On Being Intentional Grandparents

Our Non-Relating Grandparents
Jo was only six years old when her family moved across two provinces, leaving all their extended family behind. She does not even remember her grandparents. I fared only a little better growing up in the Netherlands. My mother’s family lived in Friesland, a far-away province that we visited only once. I remember only one brief conversation with my Frisian grandfather.

My father’s family lived in the same city, and we were often together at my Opa and Oma’s house. I was twelve years old when our family left for Canada, and even though I was their first grandchild, I cannot remember either one of my grandparents ever speaking to me. During our first year in Canada, my mother urged me to write a letter to my Oma. I wrote a long letter describing the old farmhouse we lived in and the Canadian wildlife I had seen—gophers, coyotes, and hawks. Weeks passed without a response, then I read a postscript in a letter to my parents, “I see Jack’s handwriting is as bad as ever.”

That day, as a twelve-year-old, I pledged to myself, “If I ever become a grandparent, I will be the exact opposite of my Oma and Opa.”

Our Decision to Make the Time Count
Jo and I were relaxing one evening in our mud-walled, thatch-roofed Canela village house, missing our three daughters terribly and wondering how they were doing. We would have no direct contact with them for the next three months as they stayed in a residential mission school 600 kilometres away. We were grateful for our ten-minute early morning radio contact with Belem that we depended on if there was an emergency. And once a week, we had a one-on-one radio schedule with Rita, one of the boarding school’s parents, who passed on news about the girls and messages from them.
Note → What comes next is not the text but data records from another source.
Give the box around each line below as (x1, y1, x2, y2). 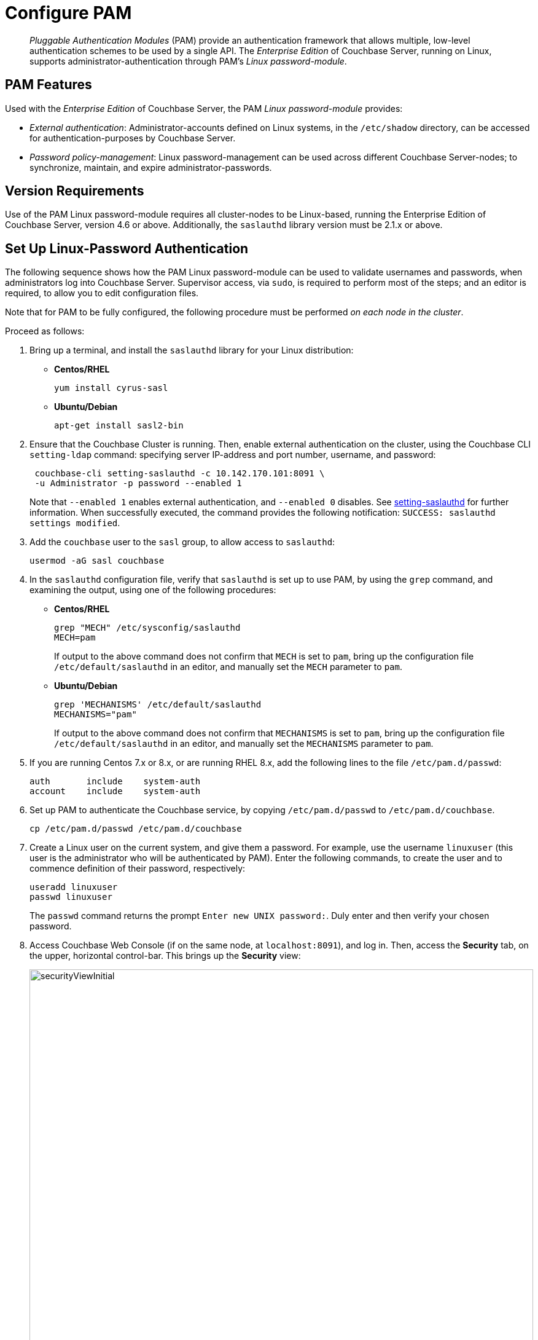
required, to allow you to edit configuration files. (5, 288, 199, 299)
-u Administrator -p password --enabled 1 (34, 478, 242, 489)
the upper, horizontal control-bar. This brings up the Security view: (29, 950, 301, 961)
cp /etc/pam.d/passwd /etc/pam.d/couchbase (29, 824, 242, 834)
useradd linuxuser (29, 882, 118, 893)
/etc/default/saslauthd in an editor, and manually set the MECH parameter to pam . (54, 661, 402, 672)
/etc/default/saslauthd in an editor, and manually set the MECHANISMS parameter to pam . (54, 738, 434, 749)
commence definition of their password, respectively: (29, 863, 246, 874)
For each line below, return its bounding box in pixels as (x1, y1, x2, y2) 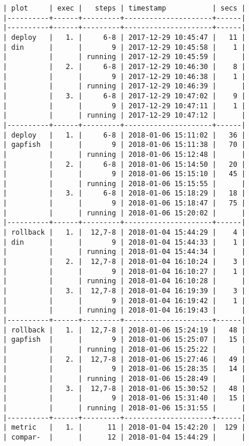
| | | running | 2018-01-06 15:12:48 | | (3, 150, 246, 159)
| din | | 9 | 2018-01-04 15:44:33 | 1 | (3, 238, 246, 246)
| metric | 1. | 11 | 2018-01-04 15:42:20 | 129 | (3, 423, 246, 432)
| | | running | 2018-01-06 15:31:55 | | (3, 403, 246, 412)
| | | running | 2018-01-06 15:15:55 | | (3, 179, 246, 188)
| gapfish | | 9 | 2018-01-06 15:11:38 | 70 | (3, 140, 246, 149)
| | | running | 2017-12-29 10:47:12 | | (3, 111, 246, 120)
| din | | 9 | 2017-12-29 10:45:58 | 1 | (3, 43, 246, 52)
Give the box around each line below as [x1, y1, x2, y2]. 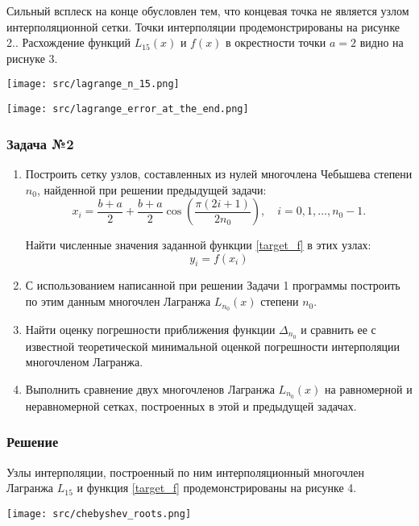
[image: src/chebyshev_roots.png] [6, 507, 192, 520]
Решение [6, 432, 59, 452]
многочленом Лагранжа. [25, 353, 143, 370]
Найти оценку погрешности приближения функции [25, 320, 276, 337]
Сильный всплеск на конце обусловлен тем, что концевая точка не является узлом [6, 2, 409, 19]
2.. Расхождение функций [6, 34, 131, 51]
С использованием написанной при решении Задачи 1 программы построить [25, 277, 400, 294]
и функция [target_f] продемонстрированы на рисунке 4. [77, 479, 357, 496]
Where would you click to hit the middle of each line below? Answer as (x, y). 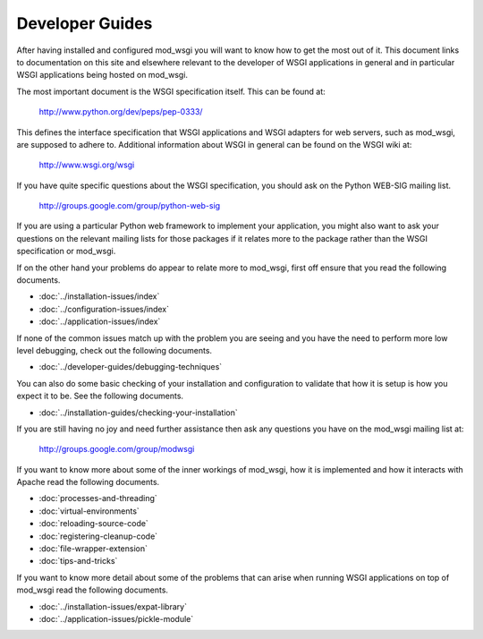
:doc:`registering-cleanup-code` (98, 536)
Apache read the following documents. (88, 482)
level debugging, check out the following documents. (114, 350)
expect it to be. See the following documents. (100, 396)
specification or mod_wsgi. (66, 251)
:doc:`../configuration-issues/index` (104, 309)
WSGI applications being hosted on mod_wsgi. (102, 75)
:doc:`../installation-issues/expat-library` (113, 606)
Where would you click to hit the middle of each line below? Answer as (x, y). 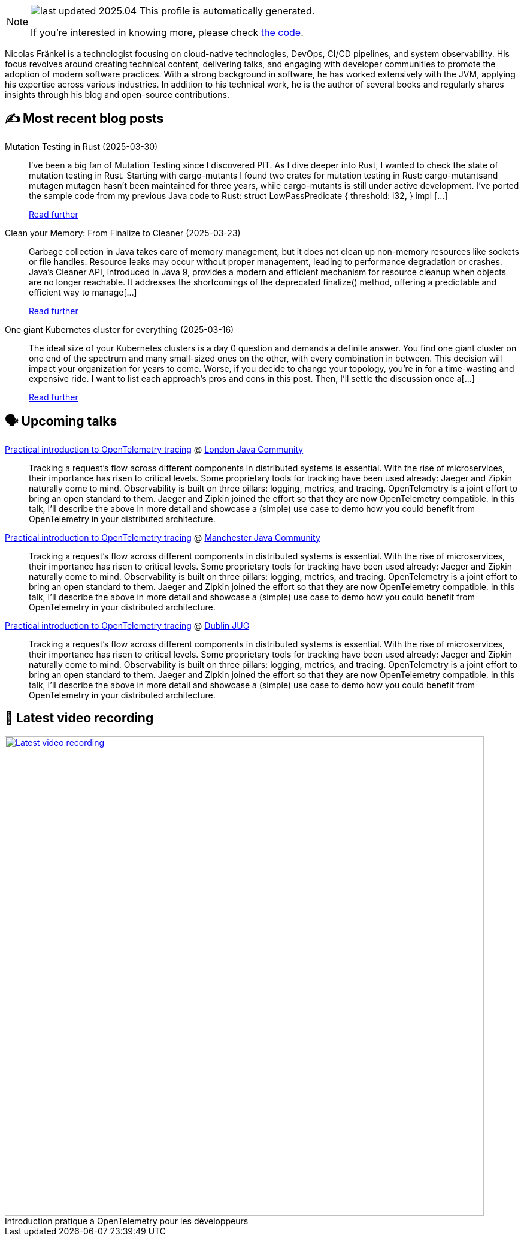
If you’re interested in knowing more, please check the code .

“You know,” I said, “this will be the pattern, on and off, for the rest of their school lives.”

“Yeah,” Jo said, “They’ll be with us in the village for a couple of months in the summer, and we’ll be with them in Belem for Christmas break and a month or so of translation workshops, but for at least half of the year we won’t be part of their day-to-day lives.”

“They’ll be with us during a couple of furloughs between now and the time they graduate from high school,” I said, “but then they’ll leave Brazil for good.”

It scared us to see we had minimal time to be parents to our daughters. We immediately made plans to be far more intentional as parents than we had been. We read books on improving Christian family living and made a “Family Life To-Do” list to follow when we were together in Belem. Being an intentional Daddy to our three daughters would be excellent preparation for acting deliberately as a grandpa to who knows how many grandkids.

Sunday was already family day. We had backyard barbecues, ate out at a nearby restaurant, went sightseeing in Belem or exploring in the countryside. Friday night became Popjes Family Night, as the other twenty families on the centre soon discovered by the laughter and happy shouts emanating from our house through our glassless screen windows. We played games we made up like Sea Monster, which involved a lot of running and screaming. And hide and seek with all the lights off, plus all kinds of table games. I read the entire Lord of the Rings series of books aloud while the family puzzled or did Doodle art. After their twelfth birthday, I took our daughters out on individual weekly dates. We went for walks, sightseeing trips, a movie, or dinner, whatever each one wanted. Excellent preparation for becoming the intentional Grandpa I had vowed to be!

The First Grandkids
When I held our first grandkids, twin grandsons, one in each hand, just days after they were born, I mentally renewed the Grandpa vow I had made when I was twelve years old. I took them for baby carriage rides to give their Mom and Grandma a break, and as I pushed that baby carriage, I prayed for them, and I told them, “I love you. Ryan, I love you, Tyler. I will make sure you know that you matter to me.”

And that is what Jo and I did for each of our eight grandchildren. We spent time with them, listened to them, and loved them, each in their, and our own way. Jo excelled in crafting with the kids and making unique dishes and goodies when they came to visit. We played games, visited parks, and went camping with them at every opportunity. I told them bedtime stories and took them for walks. At least five of our grandkids spent many hours practicing their driving skills with me before they got their license.

When I was away on mission trips, I wrote them “Sunday Afternoon Letters from Grandpa.” I told them true stories of my childhood. I also wrote them made-up stories about a grandpa and eight grandkids with names much like theirs who had every kind of adventure. Jo, for her part, spent hundreds of hours crocheting or knitting afghans for each of our grandkids in designs, colours and patterns they picked out. She also sewed stuffed animals and doll clothes.

I wrote Jo and my memoirs in response to Scripture like, “Good people leave an inheritance to their grandchildren.” Proverbs 13:22. “One generation shall declare your works to another.” Psalm 145:4.

The Joy Being Intentional Grandparenting Brings
Our vow to purposefully and deliberately be Intentional Grandparents continues to bring Jo and me much joy, not just to our grandkids but also to ourselves. And I believe God is pleased too. “They will still bear fruit in old age; they will stay fresh and green” (Psalm 92:14).

We Christian parents and grandparents need to make absolutely sure that our kids and grandkids know we love them and that they matter to us. They need the love and attention only intentional parents and grandparents can deliver.